Note: This story contains graphic descriptions of sexual abuse that may be offensive to some readers or painful to survivors of sexual assault.
When E. Jean Carroll and Donald Trump went to trial last spring over her sexual assault allegations, a nine-person civil jury found that Trump sexually abused her but that she failed to prove he raped her.
The former president made hay of that distinction when he sued Carroll in June, alleging Carroll defamed him by saying she was raped in a media interview after the verdict.

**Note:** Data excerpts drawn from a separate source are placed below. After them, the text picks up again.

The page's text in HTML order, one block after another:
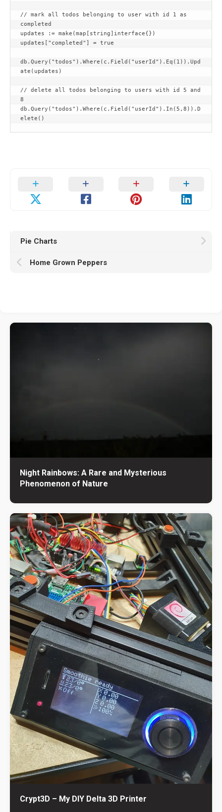
// mark all todos belonging to user with id 1 as
completed
updates := make(map[string]interface{})
updates["completed"] = true
db.Query("todos").Where(c.Field("userId").Eq(1)).Upd
ate(updates)
// delete all todos belonging to users with id 5 and
8
db.Query("todos").Where(c.Field("userId").In(5,8)).D
elete()
Pie Charts
Home Grown Peppers
Night Rainbows: A Rare and Mysterious
Phenomenon of Nature
Crypt3D – My DIY Delta 3D Printer
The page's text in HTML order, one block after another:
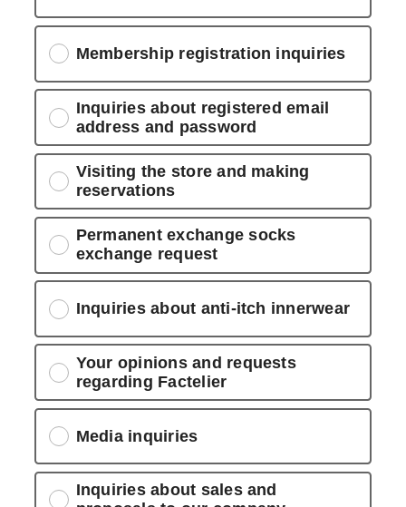
Membership registration inquiries
Inquiries about registered email
address and password
Visiting the store and making
reservations
Permanent exchange socks
exchange request
Inquiries about anti-itch innerwear
Your opinions and requests
regarding Factelier
Media inquiries
Inquiries about sales and
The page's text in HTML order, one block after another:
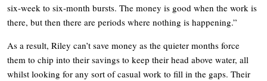
six-week to six-month bursts. The money is good when the work is
there, but then there are periods where nothing is happening.”
As a result, Riley can’t save money as the quieter months force
them to chip into their savings to keep their head above water, all
whilst looking for any sort of casual work to fill in the gaps. Their
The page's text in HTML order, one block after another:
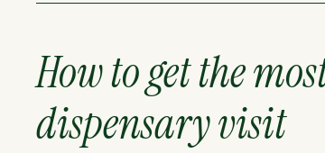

The counterattack was quickly shot down.
Federal Judge Lewis Kaplan ruled in August that the jury verdict showed Carroll's rape allegation was "substantially true" and dismissed the counterclaim.
In May, Carroll was awarded a combined $5 million for sexual abuse and for a 2022 denial by Trump that the jury concluded defamed Carroll. On Friday, a jury in a separate civil defamation case awarded Carroll $83.3 million for two lengthy denials Trump made in 2019, soon after Carroll went public with her story.
Trump has always denied Carroll's allegations. He has already appealed the first verdict and has vowed to appeal the second.
So did a jury find Trump raped Carroll, or didn't it?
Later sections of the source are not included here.